In each case, the communities of experts and practitioners I’ve worked with have learned that successful technology transitions take an incredible diversity of expertise, understanding, perspectives, and partnerships. Yet it often feels that, with each new wave of transformative technologies, there’s a tendency to metaphorically re-invent the wheel as different groups and communities try to ensure their success.

This is now playing out with AI and Large Language Models (LLMs) like ChatGPT, where well-meaning advocates for societally beneficial innovation seem blissfully unaware of lessons learned from past technology transitions, and how to harness and build on these.

This, perhaps, isn’t surprising. In a world where we’re deluged with new knowledge, information, ideas, and perspectives on a daily basis, it’s near-impossible to cut through the noise and join the dots in coherent and informed ways. But it’s also not helped by a lack of coordinated research, learning, and thought leadership, around advanced technology transitions that is highly visible, highly accessible, and highly relevant to navigating emerging challenges.

It’s not that the pieces of the puzzle aren’t there — many of them are. There’s a wealth of expertise around transdisciplinary and multi-sector approaches to mapping out the challenges presented by new technologies, and ensuring that the societal and economic benefits far out weigh the risks. Yet much of this is buried in academic research, or within disconnected communities and initiatives.

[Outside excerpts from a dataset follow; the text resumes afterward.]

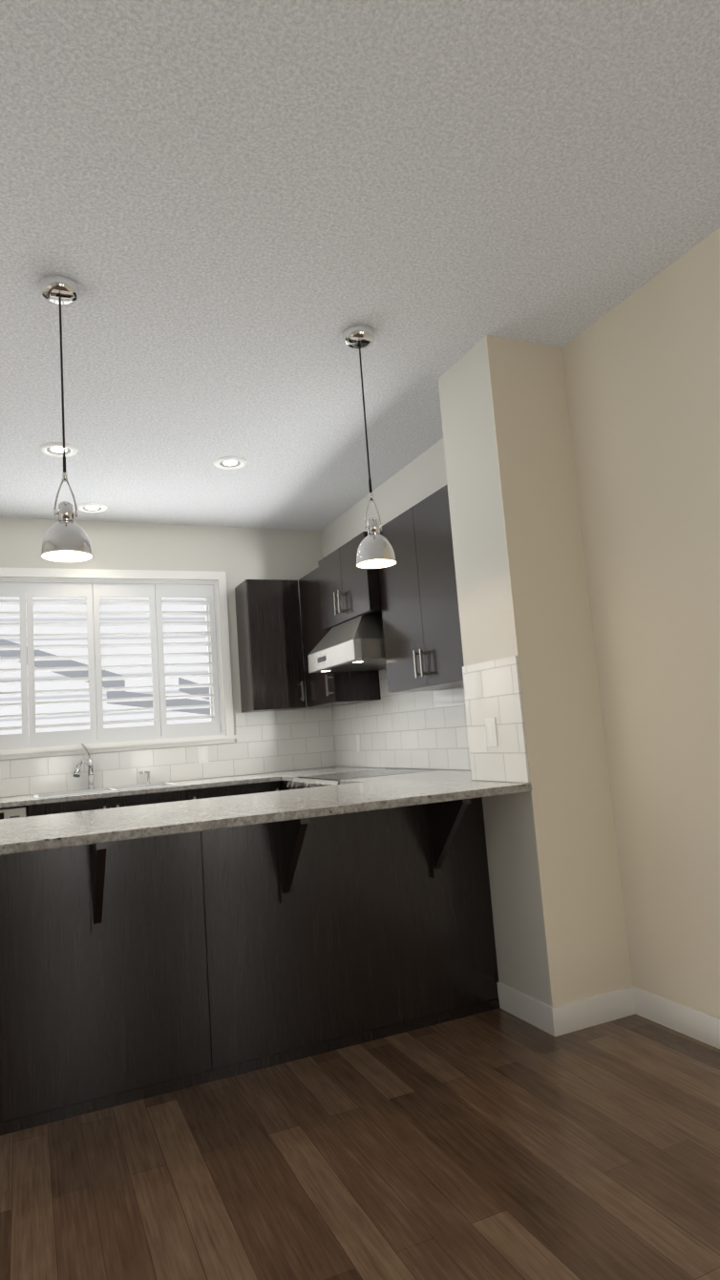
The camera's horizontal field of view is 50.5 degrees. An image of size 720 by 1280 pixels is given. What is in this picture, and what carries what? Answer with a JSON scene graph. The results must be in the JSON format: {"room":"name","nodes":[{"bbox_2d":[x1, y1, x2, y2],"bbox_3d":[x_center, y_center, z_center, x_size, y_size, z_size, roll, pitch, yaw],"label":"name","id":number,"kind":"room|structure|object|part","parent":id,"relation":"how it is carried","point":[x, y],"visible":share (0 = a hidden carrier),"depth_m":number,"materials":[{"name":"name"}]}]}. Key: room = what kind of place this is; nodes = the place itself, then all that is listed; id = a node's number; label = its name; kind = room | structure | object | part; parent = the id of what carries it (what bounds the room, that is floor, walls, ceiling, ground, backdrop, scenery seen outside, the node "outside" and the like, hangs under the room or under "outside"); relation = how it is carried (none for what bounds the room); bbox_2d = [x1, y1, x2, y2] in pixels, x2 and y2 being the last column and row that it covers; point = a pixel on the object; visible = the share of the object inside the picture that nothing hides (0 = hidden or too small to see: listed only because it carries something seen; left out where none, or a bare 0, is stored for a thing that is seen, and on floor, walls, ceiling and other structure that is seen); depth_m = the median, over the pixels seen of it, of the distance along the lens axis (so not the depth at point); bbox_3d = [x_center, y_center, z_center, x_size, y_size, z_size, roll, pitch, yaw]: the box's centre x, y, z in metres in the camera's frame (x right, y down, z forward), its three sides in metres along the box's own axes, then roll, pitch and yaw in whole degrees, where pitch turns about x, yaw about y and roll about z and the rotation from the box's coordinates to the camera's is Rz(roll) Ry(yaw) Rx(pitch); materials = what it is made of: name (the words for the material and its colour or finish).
{"room":"kitchen","nodes":[
{"label":"kitchen","id":0,"kind":"room"},
{"bbox_2d":[0,1007,719,1279],"bbox_3d":[-0.872,1.433,1.095,5.540,0.100,8.300,-1,-8,-24],"label":"floor","id":1,"kind":"structure","parent":0,"point":[499,1143],"depth_m":2.07,"materials":[{"name":"brown wood"}]},
{"bbox_2d":[0,854,11,1135],"bbox_3d":[-1.525,1.164,2.639,0.553,0.898,0.575,-1,-8,-24],"label":"base cabinet","id":2,"kind":"object","parent":1,"relation":"on","point":[5,965],"depth_m":2.46,"materials":[{"name":"black wood"}]},
{"bbox_2d":[0,770,531,855],"bbox_3d":[-0.488,0.660,2.998,2.858,0.030,1.024,-1,-8,-24],"label":"countertop","id":3,"kind":"structure","parent":2,"relation":"on","point":[32,833],"depth_m":2.79,"materials":[{"name":"stone"}]},
{"bbox_2d":[366,769,451,777],"bbox_3d":[0.245,0.736,4.070,0.652,0.030,0.300,-1,-8,-24],"label":"countertop","id":4,"kind":"structure","parent":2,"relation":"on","point":[442,769],"depth_m":4.18,"materials":[{"name":"stone"}]},
{"bbox_2d":[0,805,26,819],"bbox_3d":[-2.268,1.444,4.470,0.590,0.893,0.586,-1,-8,-24],"label":"dishwasher","id":5,"kind":"object","parent":1,"relation":"on","point":[12,812],"visible":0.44,"depth_m":4.35,"materials":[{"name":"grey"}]},
{"bbox_3d":[-2.149,1.012,4.282,0.440,0.056,0.030,-1,-8,-24],"label":"trim","id":6,"kind":"part","parent":5,"relation":"part of","materials":[{"name":"silver plastic"}]},
{"bbox_2d":[7,834,183,1133],"bbox_3d":[-1.029,1.154,2.859,0.533,0.898,0.575,-1,-8,-24],"label":"base cabinet","id":7,"kind":"object","parent":1,"relation":"on","point":[134,970],"depth_m":2.57,"materials":[{"name":"black wood"}]},
{"bbox_2d":[164,785,236,802],"bbox_3d":[-1.036,1.420,5.042,0.321,0.898,0.617,-1,-8,-24],"label":"base cabinet","id":8,"kind":"object","parent":1,"relation":"on","point":[229,790],"depth_m":4.79,"materials":[{"name":"black wood"}]},
{"bbox_2d":[171,818,324,1089],"bbox_3d":[-0.541,1.145,3.076,0.535,0.898,0.575,-1,-8,-24],"label":"base cabinet","id":9,"kind":"object","parent":1,"relation":"on","point":[244,897],"depth_m":2.79,"materials":[{"name":"black wood"}]},
{"bbox_2d":[236,780,281,795],"bbox_3d":[-0.750,1.414,5.169,0.305,0.898,0.617,-1,-8,-24],"label":"base cabinet","id":10,"kind":"object","parent":1,"relation":"on","point":[248,788],"depth_m":4.94,"materials":[{"name":"black wood"}]},
{"bbox_2d":[281,780,290,790],"bbox_3d":[-0.137,1.344,4.971,0.637,0.898,0.284,-1,-8,-24],"label":"base cabinet","id":11,"kind":"object","parent":1,"relation":"on","point":[283,786],"depth_m":4.86,"materials":[{"name":"black wood"}]},
{"bbox_2d":[0,767,332,808],"bbox_3d":[-1.313,0.961,4.972,2.772,0.030,0.652,-1,-8,-24],"label":"countertop","id":12,"kind":"structure","parent":11,"relation":"on","point":[25,800],"depth_m":4.71,"materials":[{"name":"stone"}]},
{"bbox_2d":[73,743,95,789],"bbox_3d":[-1.802,0.828,4.990,0.146,0.309,0.195,-1,-8,-24],"label":"faucet","id":13,"kind":"object","parent":12,"relation":"on","point":[89,762],"visible":0.98,"depth_m":5.04,"materials":[{"name":"silver metal"}]},
{"bbox_2d":[33,781,177,807],"bbox_3d":[-1.605,1.044,4.828,0.836,0.195,0.446,-1,-8,-24],"label":"sink","id":14,"kind":"object","parent":12,"relation":"in","point":[94,790],"visible":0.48,"depth_m":4.91,"materials":[{"name":"silver metal"}]},
{"bbox_2d":[138,770,151,784],"bbox_3d":[-1.463,0.939,5.205,0.083,0.090,0.044,-1,-8,-24],"label":"soap dispenser","id":15,"kind":"object","parent":12,"relation":"on","point":[148,775],"visible":0.83,"depth_m":5.20,"materials":[{"name":"silver metal"}]},
{"bbox_2d":[278,766,383,781],"bbox_3d":[-0.166,0.879,4.998,0.652,0.030,0.230,-1,-8,-24],"label":"countertop","id":16,"kind":"structure","parent":11,"relation":"on","point":[335,769],"depth_m":5.09,"materials":[{"name":"stone"}]},
{"bbox_2d":[286,768,432,789],"bbox_3d":[0.025,1.256,4.477,0.719,0.930,0.748,-1,-8,-24],"label":"range","id":17,"kind":"object","parent":1,"relation":"on","point":[315,781],"visible":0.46,"depth_m":4.49,"materials":[{"name":"grey metal"}]},
{"bbox_2d":[309,802,450,1052],"bbox_3d":[-0.053,1.135,3.294,0.535,0.898,0.575,-1,-8,-24],"label":"base cabinet","id":18,"kind":"object","parent":1,"relation":"on","point":[380,932],"depth_m":3.01,"materials":[{"name":"black wood"}]},
{"bbox_2d":[431,797,499,1020],"bbox_3d":[0.490,1.124,3.535,0.652,0.898,0.575,-1,-8,-24],"label":"base cabinet","id":19,"kind":"object","parent":1,"relation":"on","point":[461,860],"depth_m":3.16,"materials":[{"name":"black wood"}]},
{"bbox_2d":[0,227,719,1018],"bbox_3d":[-0.978,0.007,1.268,5.540,2.780,8.300,-1,-8,-24],"label":"wall","id":20,"kind":"structure","parent":0,"point":[578,473],"depth_m":3.04,"materials":[{"name":"white paint"}]},
{"bbox_2d":[0,566,236,759],"bbox_3d":[-1.849,0.147,5.311,1.904,1.262,0.240,-1,-8,-24],"label":"window","id":21,"kind":"structure","parent":20,"relation":"in","point":[219,578],"depth_m":5.40,"materials":[{"name":"white wood"}]},
{"bbox_2d":[0,579,224,750],"bbox_3d":[-1.832,0.147,5.272,1.736,1.126,0.086,-1,-8,-24],"label":"window shutters","id":22,"kind":"object","parent":21,"relation":"attached to","point":[92,592],"visible":1,"depth_m":5.28,"materials":[{"name":"white wood"}]},
{"bbox_3d":[-1.885,0.166,5.392,1.736,1.126,0.040,-1,-8,-24],"label":"window sash","id":23,"kind":"part","parent":21,"relation":"part of","materials":[{"name":"white wood"}]},
{"bbox_2d":[0,707,335,797],"bbox_3d":[-1.459,0.768,5.292,2.771,0.448,0.009,-1,-8,-24],"label":"backsplash","id":24,"kind":"structure","parent":20,"relation":"attached to","point":[267,742],"depth_m":5.44,"materials":[{"name":"tile"}]},
{"bbox_2d":[197,746,208,763],"bbox_3d":[-1.116,0.815,5.428,0.072,0.118,0.006,-1,-8,-24],"label":"electrical outlet","id":25,"kind":"object","parent":24,"relation":"attached to","point":[202,754],"visible":1,"depth_m":5.42,"materials":[{"name":"white plastic"}]},
{"bbox_2d":[234,579,306,713],"bbox_3d":[-0.650,0.044,5.561,0.388,0.930,0.370,-1,-8,-24],"label":"upper cabinet","id":26,"kind":"object","parent":20,"relation":"attached to","point":[269,648],"visible":1,"depth_m":5.44,"materials":[{"name":"black wood"}]},
{"bbox_2d":[298,566,380,707],"bbox_3d":[-0.173,-0.021,5.316,0.372,0.930,0.556,-1,-8,-24],"label":"upper cabinet","id":27,"kind":"object","parent":20,"relation":"attached to","point":[335,688],"visible":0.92,"depth_m":5.20,"materials":[{"name":"black wood"}]},
{"bbox_2d":[317,530,381,629],"bbox_3d":[0.046,-0.345,4.734,0.432,0.460,0.748,-1,-8,-24],"label":"upper cabinet","id":28,"kind":"object","parent":20,"relation":"attached to","point":[349,590],"visible":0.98,"depth_m":4.59,"materials":[{"name":"black wood"}]},
{"bbox_2d":[307,614,386,672],"bbox_3d":[0.036,0.023,4.673,0.494,0.276,0.748,-1,-8,-24],"label":"range hood","id":29,"kind":"object","parent":28,"relation":"attached to","point":[357,643],"visible":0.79,"depth_m":4.43,"materials":[{"name":"silver metal"}]},
{"bbox_3d":[0.030,0.120,4.655,0.464,0.079,0.688,-1,-8,-24],"label":"trim","id":30,"kind":"part","parent":29,"relation":"part of","materials":[{"name":"silver metal"}]},
{"bbox_2d":[332,668,470,770],"bbox_3d":[0.301,0.330,4.715,0.009,0.918,2.565,-1,-8,-24],"label":"backsplash","id":31,"kind":"structure","parent":20,"relation":"attached to","point":[423,729],"depth_m":4.76,"materials":[{"name":"tile"}]},
{"bbox_2d":[355,734,361,751],"bbox_3d":[-0.011,0.731,5.415,0.006,0.118,0.072,-1,-8,-24],"label":"outlet","id":32,"kind":"object","parent":31,"relation":"attached to","point":[358,743],"visible":1,"depth_m":5.41,"materials":[{"name":"white plastic"}]},
{"bbox_2d":[378,483,463,692],"bbox_3d":[0.433,-0.232,3.945,0.372,0.930,0.907,-1,-8,-24],"label":"upper cabinet","id":33,"kind":"object","parent":20,"relation":"attached to","point":[421,626],"visible":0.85,"depth_m":3.86,"materials":[{"name":"black wood"}]},
{"bbox_2d":[461,655,529,782],"bbox_3d":[0.557,0.337,3.183,0.009,0.499,0.408,-1,-8,-24],"label":"backsplash","id":34,"kind":"structure","parent":20,"relation":"attached to","point":[492,688],"depth_m":3.15,"materials":[{"name":"tile"}]},
{"bbox_2d":[484,717,498,746],"bbox_3d":[0.548,0.384,3.187,0.006,0.118,0.072,-1,-8,-24],"label":"outlet","id":35,"kind":"object","parent":34,"relation":"attached to","point":[491,731],"visible":1,"depth_m":3.18,"materials":[{"name":"white plastic"}]},
{"bbox_2d":[496,982,549,1033],"bbox_3d":[0.648,1.453,3.025,0.013,0.100,0.343,-1,-8,-24],"label":"baseboard","id":36,"kind":"structure","parent":20,"relation":"attached to","point":[533,1011],"depth_m":3.01,"materials":[{"name":"white wood"}]},
{"bbox_2d":[545,986,633,1036],"bbox_3d":[0.894,1.423,2.929,0.383,0.100,0.013,-1,-8,-24],"label":"baseboard","id":37,"kind":"structure","parent":20,"relation":"attached to","point":[607,1007],"depth_m":2.92,"materials":[{"name":"white wood"}]},
{"bbox_2d":[629,986,719,1049],"bbox_3d":[2.054,1.080,0.808,0.013,0.100,4.880,-1,-8,-24],"label":"baseboard","id":38,"kind":"structure","parent":20,"relation":"attached to","point":[699,1025],"depth_m":2.80,"materials":[{"name":"white wood"}]},
{"bbox_2d":[0,0,719,530],"bbox_3d":[-1.084,-1.419,1.441,5.540,0.100,8.300,-1,-8,-24],"label":"ceiling","id":39,"kind":"structure","parent":0,"point":[233,218],"depth_m":2.40,"materials":[{"name":"white paint"}]},
{"bbox_2d":[39,442,78,457],"bbox_3d":[-1.598,-1.006,4.054,0.192,0.012,0.192,-1,-8,-24],"label":"recessed light","id":40,"kind":"object","parent":39,"relation":"in","point":[55,450],"visible":0.88,"depth_m":4.05,"materials":[{"name":"white plastic"}]},
{"bbox_2d":[39,274,92,562],"bbox_3d":[-1.003,-0.750,2.582,0.161,0.959,0.161,-1,-8,-24],"label":"pendant light","id":41,"kind":"object","parent":39,"relation":"hanging from","point":[66,538],"visible":1,"depth_m":2.56,"materials":[{"name":"silver metal"}]},
{"bbox_2d":[77,503,106,512],"bbox_3d":[-1.774,-0.871,5.059,0.192,0.012,0.192,-1,-8,-24],"label":"recessed light","id":42,"kind":"object","parent":39,"relation":"in","point":[92,508],"visible":0.98,"depth_m":5.05,"materials":[{"name":"white plastic"}]},
{"bbox_2d":[212,456,246,469],"bbox_3d":[-0.753,-1.023,4.430,0.192,0.012,0.192,-1,-8,-24],"label":"recessed light","id":43,"kind":"object","parent":39,"relation":"in","point":[229,463],"visible":0.96,"depth_m":4.42,"materials":[{"name":"white plastic"}]},
{"bbox_2d":[342,324,397,568],"bbox_3d":[0.029,-0.771,3.042,0.161,0.959,0.161,-1,-8,-24],"label":"pendant light","id":44,"kind":"object","parent":39,"relation":"hanging from","point":[375,550],"visible":1,"depth_m":3.02,"materials":[{"name":"silver metal"}]},
{"label":"outside","id":45,"kind":"structure","parent":0,"visible":0},
{"bbox_2d":[0,597,210,740],"bbox_3d":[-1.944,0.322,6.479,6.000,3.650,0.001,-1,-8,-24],"label":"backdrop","id":46,"kind":"structure","parent":45,"point":[53,720],"depth_m":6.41,"materials":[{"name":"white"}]}
]}

If we are to successfully navigate technology transitions that include AI and AGI, as well as quantum technologies, advanced human augmentation, gene editing, the metaverse, and many more, we need greater coherence and relevance around how we combine existing understanding and generate new ideas. And we need to make sure that this is highly legible and accessible to people who increasingly need guidance and insight into navigating technology transitions that could end badly if not handled well.

This is where the concept of Advanced Technology Transitions makes sense as an integrated and transdisciplinary focus of research and scholarship, as well as a domain of thought leadership; an area of critical education, learning, and skills development; and a platform for mobilizing expertise for positive societal and economic impact.

So far, none of this level of coherence has been visible around LLMs. In fact, we’ve seen a plethora of well intentioned, although sometimes uninformed, ideas circulating—with decision-influencing conversations being driven by advocates who often have a very rudimentary understanding of complex technology transitions.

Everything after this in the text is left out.